1 minute read

Programming languages case styles

Different languages prefer different naming conventions and different letter case styles. I knew about the CamelCase, and in my University, I did work on a small project in Lisp, I didn’t know about the lisp-cas or the kebab-case. I read it on a Github comment and found out what it means. Here are the three most widely used case categories:

CamelCase

Commonly used in Java and C#.

TheQuickBrownFoxJumpsOverTheLazyDog

Spaces and punctuation are removed and the first letter of each word is capitalised. If this includes the first letter of the first word (“CamelCase”, “PowerPoint”, “TheQuick…”, etc.), the case is sometimes called upper camel case (or, illustratively, CamelCase), Pascal case, or bumpy case. When the first letter of the first word is lowercase (“iPod”, “eBay”, “theQuickBrownFox…”), the case is usually known as lower camel case (illustratively: camelCase).

Snake_case

The_quick_brown_fox_jumps_over_the_lazy_dog

Punctuation is removed and spaces are replaced by single underscores. Normally the letters share the same case (e.g. “UPPER_CASE_EMBEDDED_UNDERSCORE” or “lower_case_embedded_underscore”) but the case can be mixed, as in OCaml modules.

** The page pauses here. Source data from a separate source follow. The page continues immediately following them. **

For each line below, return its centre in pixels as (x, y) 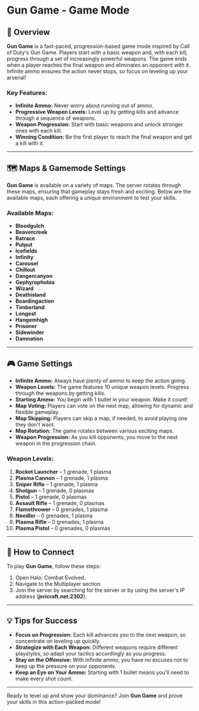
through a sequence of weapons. (56, 118)
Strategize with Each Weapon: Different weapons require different (97, 647)
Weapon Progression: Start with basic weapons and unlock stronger (99, 124)
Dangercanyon (34, 276)
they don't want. (35, 425)
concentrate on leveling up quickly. (58, 641)
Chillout (25, 270)
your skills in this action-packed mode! (54, 702)
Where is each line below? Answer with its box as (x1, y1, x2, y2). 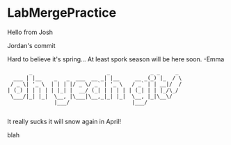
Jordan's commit (7, 41, 56, 49)
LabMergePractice (7, 5, 117, 21)
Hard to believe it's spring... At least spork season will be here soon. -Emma (7, 54, 225, 63)
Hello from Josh (7, 28, 54, 36)
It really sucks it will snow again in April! (7, 117, 122, 125)

The style may also be called pothole case, especially in Python programming, in which this convention is often used for naming variables. Illustratively, it may be rendered snake_case, pothole_case, etc. When all-upper-case, it may be referred to as screaming snake case (or SCREAMING_SNAKE_CASE).

kebab-case

The-quick-brown-fox-jumps-over-the-lazy-dog

Similar to snake case, above, except hyphens rather than underscores are used to replace spaces. It is also known as spinal case, Lisp case, and dash case (or illustratively as kebab-case) If every word is capitalised, the style is known as train case (TRAIN-CASE).

Definitions from Letter case (Wikipedia).